Was it just that they didn’t see many with the markings of priestesses here, or was it something more? It wasn’t until the first insults and accusations came from the gathering crowd that Jeva started to understand.

“Betrayer!”

“You took your tribe to the slaughter!”

A young man stepped out from the crowd with that swagger that only young men could manage. He strode as if he owned the path leading up to the house of the dead. When Jeva moved to step around him, he went to block her.

Jeva should have struck him just for that, but she was there for more important things.

“Step aside,” she said. “I’m not here for violence.”

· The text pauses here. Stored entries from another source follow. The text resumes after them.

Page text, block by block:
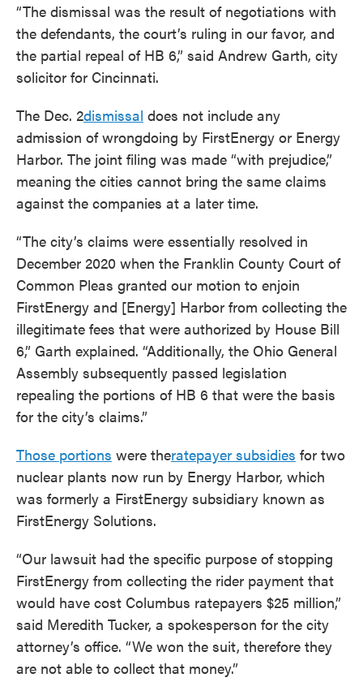
“The dismissal was the result of negotiations with
the defendants, the court’s ruling in our favor, and
the partial repeal of HB 6,” said Andrew Garth, city
solicitor for Cincinnati.
The Dec. 2dismissal does not include any
admission of wrongdoing by FirstEnergy or Energy
Harbor. The joint filing was made “with prejudice,”
meaning the cities cannot bring the same claims
against the companies at a later time.
“The city’s claims were essentially resolved in
December 2020 when the Franklin County Court of
Common Pleas granted our motion to enjoin
FirstEnergy and [Energy] Harbor from collecting the
illegitimate fees that were authorized by House Bill
6,” Garth explained. “Additionally, the Ohio General
Assembly subsequently passed legislation
repealing the portions of HB 6 that were the basis
for the city’s claims.”
Those portions were theratepayer subsidies for two
nuclear plants now run by Energy Harbor, which
was formerly a FirstEnergy subsidiary known as
FirstEnergy Solutions.
“Our lawsuit had the specific purpose of stopping
FirstEnergy from collecting the rider payment that
would have cost Columbus ratepayers $25 million,”
said Meredith Tucker, a spokesperson for the city
attorney’s office. “We won the suit, therefore they
are not able to collect that money.”
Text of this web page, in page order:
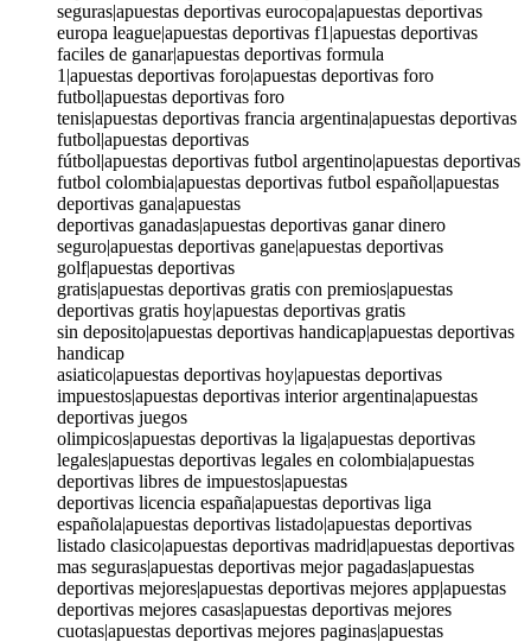
seguras|apuestas deportivas eurocopa|apuestas deportivas
europa league|apuestas deportivas f1|apuestas deportivas
faciles de ganar|apuestas deportivas formula
1|apuestas deportivas foro|apuestas deportivas foro
futbol|apuestas deportivas foro
tenis|apuestas deportivas francia argentina|apuestas deportivas
futbol|apuestas deportivas
fútbol|apuestas deportivas futbol argentino|apuestas deportivas
futbol colombia|apuestas deportivas futbol español|apuestas
deportivas gana|apuestas
deportivas ganadas|apuestas deportivas ganar dinero
seguro|apuestas deportivas gane|apuestas deportivas
golf|apuestas deportivas
gratis|apuestas deportivas gratis con premios|apuestas
deportivas gratis hoy|apuestas deportivas gratis
sin deposito|apuestas deportivas handicap|apuestas deportivas
handicap
asiatico|apuestas deportivas hoy|apuestas deportivas
impuestos|apuestas deportivas interior argentina|apuestas
deportivas juegos
olimpicos|apuestas deportivas la liga|apuestas deportivas
legales|apuestas deportivas legales en colombia|apuestas
deportivas libres de impuestos|apuestas
deportivas licencia españa|apuestas deportivas liga
española|apuestas deportivas listado|apuestas deportivas
listado clasico|apuestas deportivas madrid|apuestas deportivas
mas seguras|apuestas deportivas mejor pagadas|apuestas
deportivas mejores|apuestas deportivas mejores app|apuestas
deportivas mejores casas|apuestas deportivas mejores
cuotas|apuestas deportivas mejores paginas|apuestas
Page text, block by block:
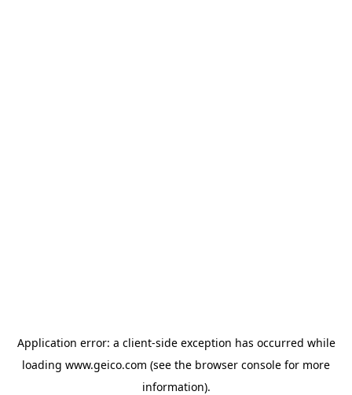
Application error: a client-side exception has occurred while
loading www.geico.com (see the browser console for more
information).
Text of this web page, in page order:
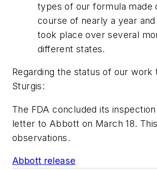
types of our formula made
course of nearly a year
took place over several
different states.
Regarding the status of our work
Sturgis:
The FDA concluded its
letter to Abbott on March 18.
observations.
Abbott release
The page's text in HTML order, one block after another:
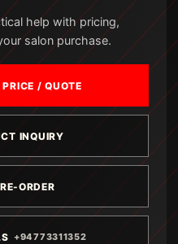
help with pricing,
salon purchase.
/ QUOTE
INQUIRY
ORDER
+94773311352
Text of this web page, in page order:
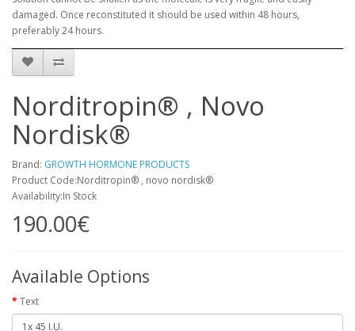
damaged. Once reconstituted it should be used within 48 hours,
preferably 24 hours.
Norditropin® , Novo
Nordisk®
Brand: GROWTH HORMONE PRODUCTS
Product Code:Norditropin® , novo nordisk®
Availability:In Stock
190.00€
Available Options
Text
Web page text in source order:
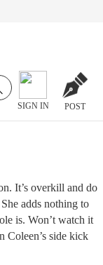
SIGN IN POST
It’s overkill and do
adds nothing to
is. Won’t watch it
Coleen’s side kick

“Have you forgotten the ways of our people that completely?” he demanded. “You dragged your tribe to die in Delos. How many came back?”

Jeva could hear the anger there. The kind of anger that even her people felt when they lost someone close to them. Telling him that they had gone to the ancestors and that he should be happy would do no good. In any case, Jeva wasn’t even sure that she believed that right then. She had seen the pointless deaths of the war.

“But you came back,” the young man said. “You destroyed one of our tribes, and you came back, you coward!”

On another day, Jeva would have killed him for that, but the truth was that the mewling of an idiot didn’t matter, not compared to everything else that was going on. She moved to step around him again.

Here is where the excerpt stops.